Major changes that happen in the society and especially social crises, disasters and wars are always reflected in the language. The pandemic of COVID-19, which has brought loss and disruption to the people worldwide, also engendered an immense surge in linguistic creativity. Blends can be considered one of the most original types of neologisms related to COVID-19. Among English ‘coroneologisms’ there are blends describing people’s transformed lifestyles during lockdowns, feeling of anxiety and stress people experienced during the pandemic, new technologies assisting in remote work and distance learning, reproachful names for unwise people flaunting COVID restrictions, and many others.

Many of these blends were created by journalists or used on social media.
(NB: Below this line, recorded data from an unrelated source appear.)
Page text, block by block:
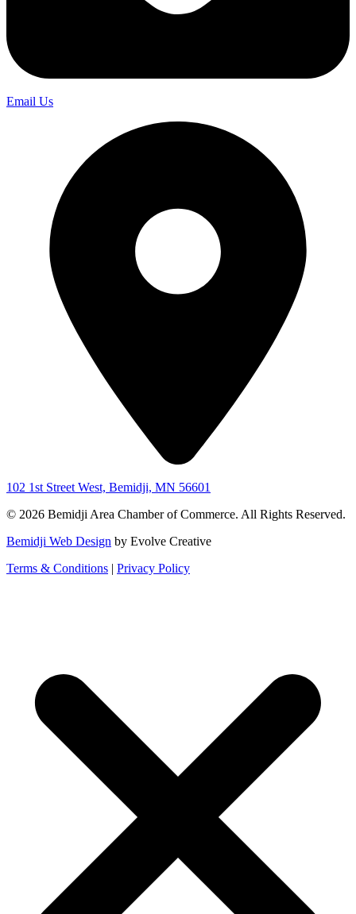
Email Us
102 1st Street West, Bemidji, MN 56601
© 2026 Bemidji Area Chamber of Commerce. All Rights Reserved.
Bemidji Web Design by Evolve Creative
Terms & Conditions | Privacy Policy
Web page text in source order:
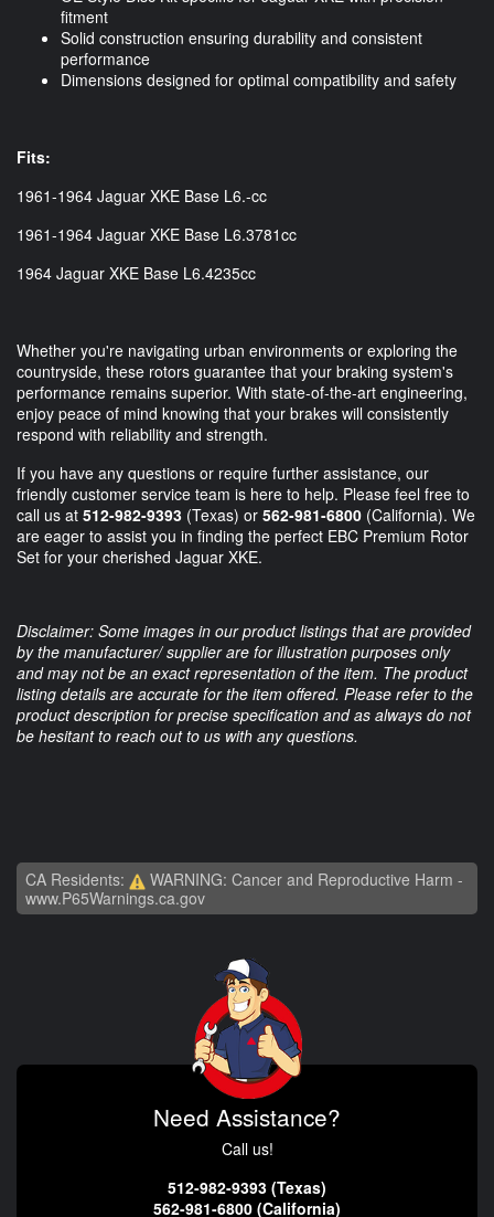
fitment
Solid construction ensuring durability and consistent
performance
Dimensions designed for optimal compatibility and safety
Fits:
1961-1964 Jaguar XKE Base L6.-cc
1961-1964 Jaguar XKE Base L6.3781cc
1964 Jaguar XKE Base L6.4235cc
Whether you're navigating urban environments or exploring the
countryside, these rotors guarantee that your braking system's
performance remains superior. With state-of-the-art engineering,
enjoy peace of mind knowing that your brakes will consistently
respond with reliability and strength.
If you have any questions or require further assistance, our
friendly customer service team is here to help. Please feel free to
call us at 512-982-9393 (Texas) or 562-981-6800 (California). We
are eager to assist you in finding the perfect EBC Premium Rotor
Set for your cherished Jaguar XKE.
Disclaimer: Some images in our product listings that are provided
by the manufacturer/ supplier are for illustration purposes only
and may not be an exact representation of the item. The product
listing details are accurate for the item offered. Please refer to the
product description for precise specification and as always do not
be hesitant to reach out to us with any questions.
CA Residents:
WARNING: Cancer and Reproductive Harm -
www.P65Warnings.ca.gov
Need Assistance?
Call us!
512-982-9393 (Texas)
562-981-6800 (California)
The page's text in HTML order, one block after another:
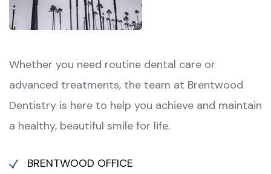
Whether you need routine dental care or
advanced treatments, the team at Brentwood
Dentistry is here to help you achieve and maintain
a healthy, beautiful smile for life.
BRENTWOOD OFFICE
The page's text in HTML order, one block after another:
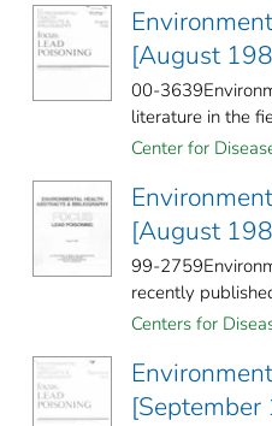
[August
00-
literature in the
Center for
[August
99-
recently
Centers for
[September
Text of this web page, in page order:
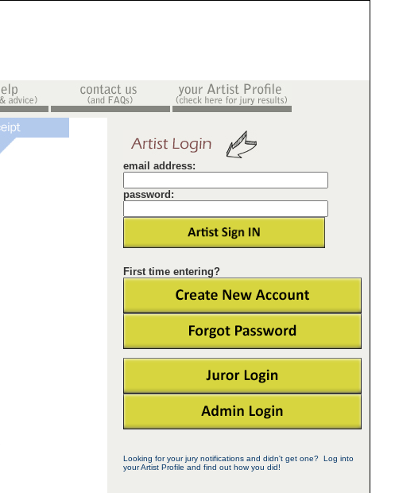
email address:
password:
First time entering?
Looking for your jury notifications and didn't get one? Log into
your Artist Profile and find out how you did!
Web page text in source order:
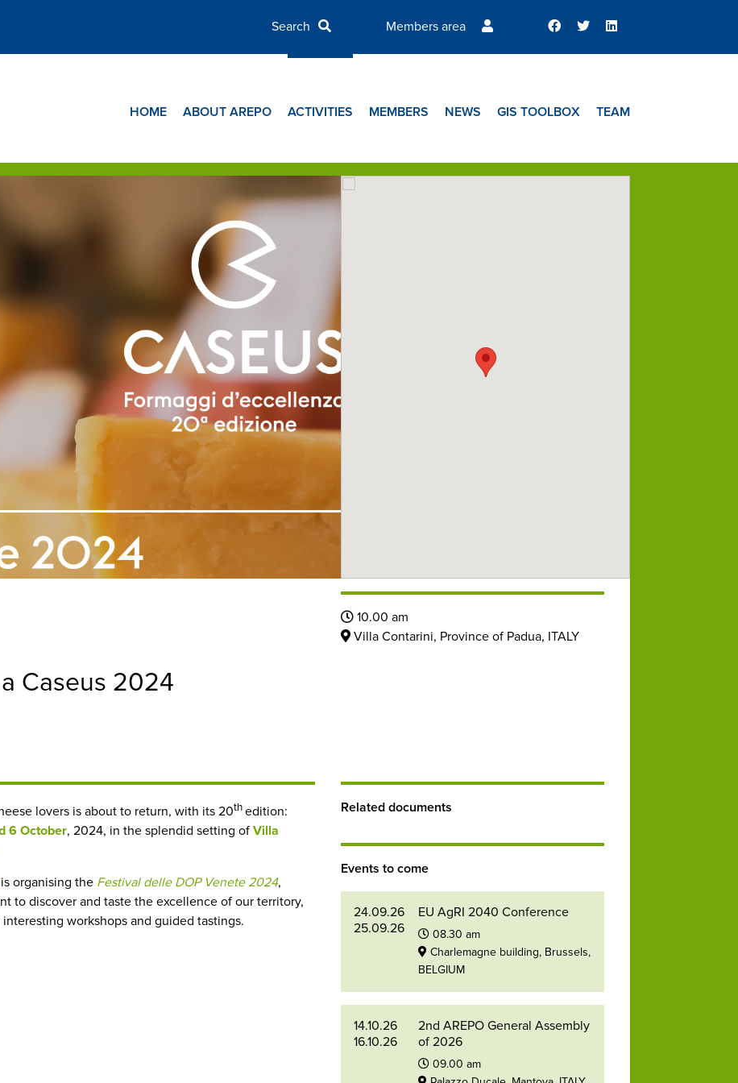
Members area
HOME ABOUT AREPO ACTIVITIES MEMBERS NEWS GIS TOOLBOX TEAM
Caseus 2024
10.00 am
Villa Contarini, Province of Padua, ITALY
lovers is about to return, with its 20thedition:
6 October, 2024, in the splendid setting of Villa
is organising the Festival delle DOP Venete 2024,
to discover and taste the excellence of our territory,
workshops and guided tastings.
Related documents
Events to come
24.09.26
25.09.26
EU AgRI 2040 Conference
08.30 am
Charlemagne building, Brussels,
BELGIUM
14.10.26
16.10.26
2nd AREPO General Assembly
of 2026
09.00 am
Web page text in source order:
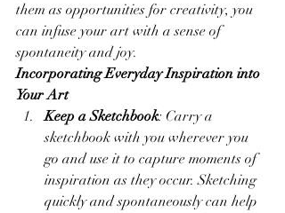
them as opportunities for creativity, you
can infuse your art with a sense of
spontaneity and joy.
Incorporating Everyday Inspiration into
Your Art
Keep a Sketchbook: Carry a
sketchbook with you wherever you
go and use it to capture moments of
inspiration as they occur. Sketching
quickly and spontaneously can help
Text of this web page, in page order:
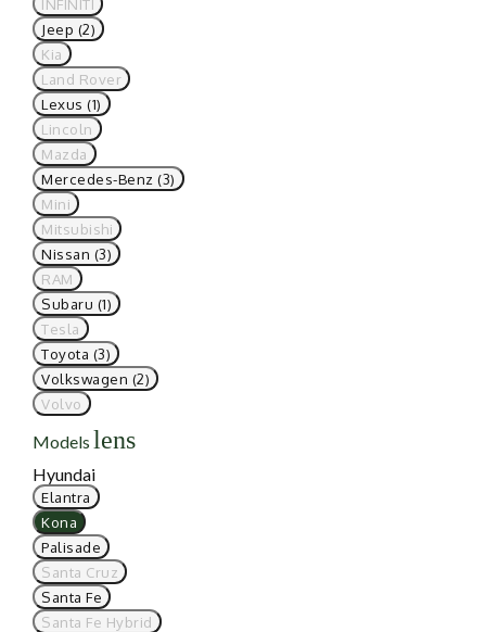
INFINITI
Jeep (2)
Kia
Land Rover
Lexus (1)
Lincoln
Mazda
Mercedes-Benz (3)
Mini
Mitsubishi
Nissan (3)
RAM
Subaru (1)
Tesla
Toyota (3)
Volkswagen (2)
Volvo
Models lens
Hyundai
Elantra
Kona
Palisade
Santa Cruz
Santa Fe
Santa Fe Hybrid
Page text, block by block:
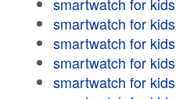
smartwatch for kids
smartwatch for kids
smartwatch for kids
smartwatch for kids
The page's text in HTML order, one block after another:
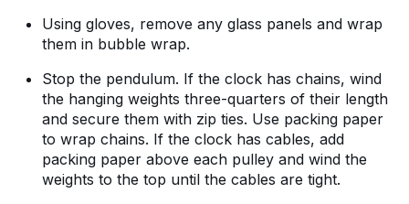
Using gloves, remove any glass panels and wrap
them in bubble wrap.
Stop the pendulum. If the clock has chains, wind
the hanging weights three-quarters of their length
and secure them with zip ties. Use packing paper
to wrap chains. If the clock has cables, add
packing paper above each pulley and wind the
weights to the top until the cables are tight.

These lexical formations are often playful and witty, and their main function is catching the attention of the reader or listener. Using a certain shared jargon, employing humour to narrate frightening or tragic reality may help people deal with fear and grief, create a sense of unity and a bond between participants of communication; thus, blends and other ‘coroneologisms’ serve an important social function. 

Конфликт интересов Не указан. Conflict of Interest None declared.